Instantiation arguments

When you instantiate a Prisma client with prisma-extension-pgvector, you need to specify which model has the Vector Field, the name of the Vector Field, and the name of the ID field (idFieldName is optional, and will default to id).

import { PrismaClient } from '@prisma/client';
import { withPGVector } from 'prisma-extension-pgvector';

const prisma = new PrismaClient().$extends(withPGVector({
    modelName: 'vector',
    vectorFieldName: 'embedding',
    idFieldName: 'id'
}));

Queries

Model-specific methods for the unsupported vector field type are documented here. You can get an array of vectors from the database by id with, for example,

const vectors = await prisma.vector.getVectorsById({
  where: {
    id: { in: [ 1 ] }
  }
})

You can also perform nearest a nearest neighbor search:

const neighbors = await prisma.vector.findNearestNeighbors({
  from: [1, 1, 1],
  orderBy: 'L2'
})

Valid distance metrics for orderBy are L2 (default), InnerProduct, Cosine, L1. See PGVector Querying.

Native Prisma methods

Some of the native Prisma client methods have been overridden to support the vector field. Full documentation is here.
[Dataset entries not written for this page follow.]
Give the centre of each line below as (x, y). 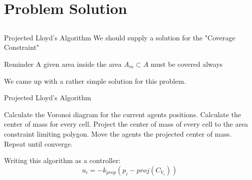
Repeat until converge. (38, 143)
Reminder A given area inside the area (63, 64)
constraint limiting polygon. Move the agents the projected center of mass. (118, 133)
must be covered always (187, 64)
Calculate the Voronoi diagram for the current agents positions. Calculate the (123, 114)
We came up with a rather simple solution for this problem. (95, 81)
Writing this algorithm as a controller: (62, 160)
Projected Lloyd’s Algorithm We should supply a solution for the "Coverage (120, 37)
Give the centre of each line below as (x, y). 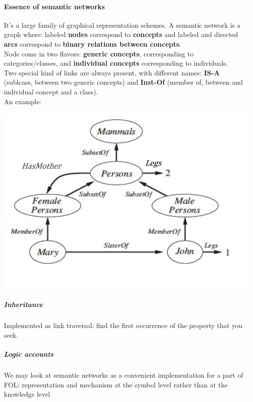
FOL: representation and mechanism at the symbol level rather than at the (116, 384)
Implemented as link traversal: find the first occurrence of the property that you (123, 325)
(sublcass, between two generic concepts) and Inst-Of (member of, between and (123, 82)
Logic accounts (29, 354)
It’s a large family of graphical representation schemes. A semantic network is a (122, 25)
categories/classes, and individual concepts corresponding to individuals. (116, 63)
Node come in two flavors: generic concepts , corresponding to (99, 53)
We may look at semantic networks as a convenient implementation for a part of (124, 375)
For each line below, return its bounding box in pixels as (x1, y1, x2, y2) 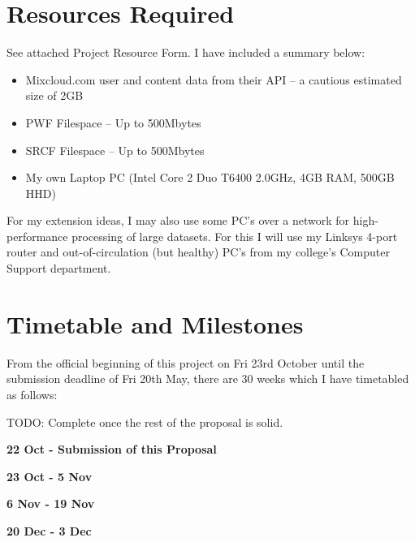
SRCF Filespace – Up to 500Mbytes (25, 141, 205, 158)
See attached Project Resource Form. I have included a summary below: (6, 44, 365, 61)
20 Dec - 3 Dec (6, 522, 92, 539)
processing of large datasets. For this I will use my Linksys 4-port (71, 227, 398, 244)
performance (6, 227, 68, 244)
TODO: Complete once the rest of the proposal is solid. (6, 413, 283, 430)
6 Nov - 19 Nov (6, 495, 95, 512)
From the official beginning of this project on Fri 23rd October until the (6, 354, 365, 371)
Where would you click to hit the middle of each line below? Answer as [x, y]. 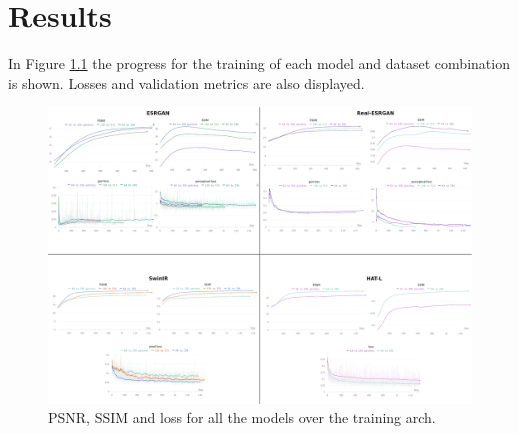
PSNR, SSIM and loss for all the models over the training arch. [242, 417]
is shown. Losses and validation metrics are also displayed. [186, 82]
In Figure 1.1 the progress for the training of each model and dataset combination [259, 63]
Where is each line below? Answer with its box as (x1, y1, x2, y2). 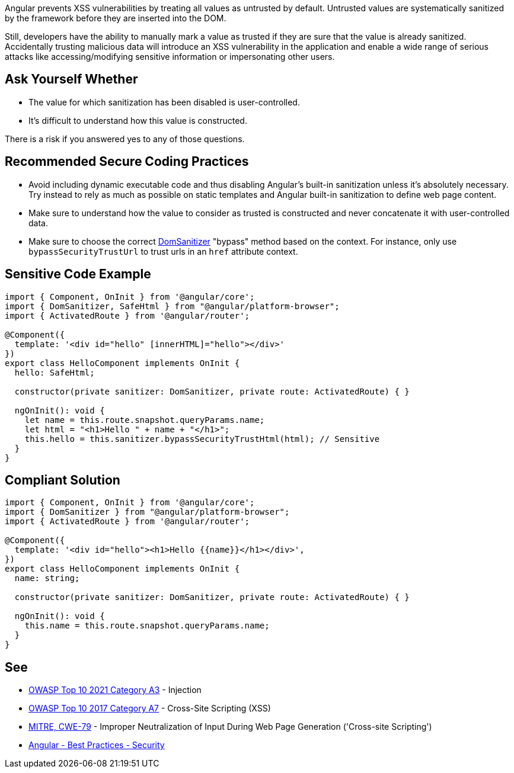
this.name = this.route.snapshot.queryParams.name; (24, 621, 270, 631)
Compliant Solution (5, 472, 120, 487)
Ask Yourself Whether (5, 72, 138, 87)
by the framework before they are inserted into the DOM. (5, 13, 226, 23)
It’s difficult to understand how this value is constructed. (28, 115, 247, 126)
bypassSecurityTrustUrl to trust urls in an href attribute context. (28, 246, 298, 256)
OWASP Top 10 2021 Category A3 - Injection (28, 685, 202, 695)
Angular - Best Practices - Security (28, 740, 165, 750)
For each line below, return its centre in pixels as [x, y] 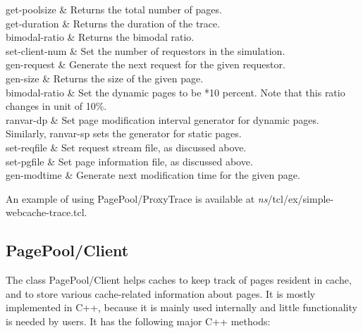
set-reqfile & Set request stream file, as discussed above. [126, 147]
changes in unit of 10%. [56, 106]
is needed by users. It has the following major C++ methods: [138, 321]
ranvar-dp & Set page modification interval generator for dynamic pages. [162, 119]
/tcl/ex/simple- [301, 198]
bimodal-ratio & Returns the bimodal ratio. [100, 37]
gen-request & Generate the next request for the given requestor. [146, 64]
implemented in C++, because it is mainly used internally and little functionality [181, 307]

Currently there is support for create, createManyAndReturn, and findMany.

Other native methods do not support the setting or retrieving of the vector field (yet!). For example, while you can createManyAndReturn, createMany will currently result in an error if you try and set your vector field.

If you have a need for one of the other ones to be supported, feel free to submit an issue, or, better, write one yourself!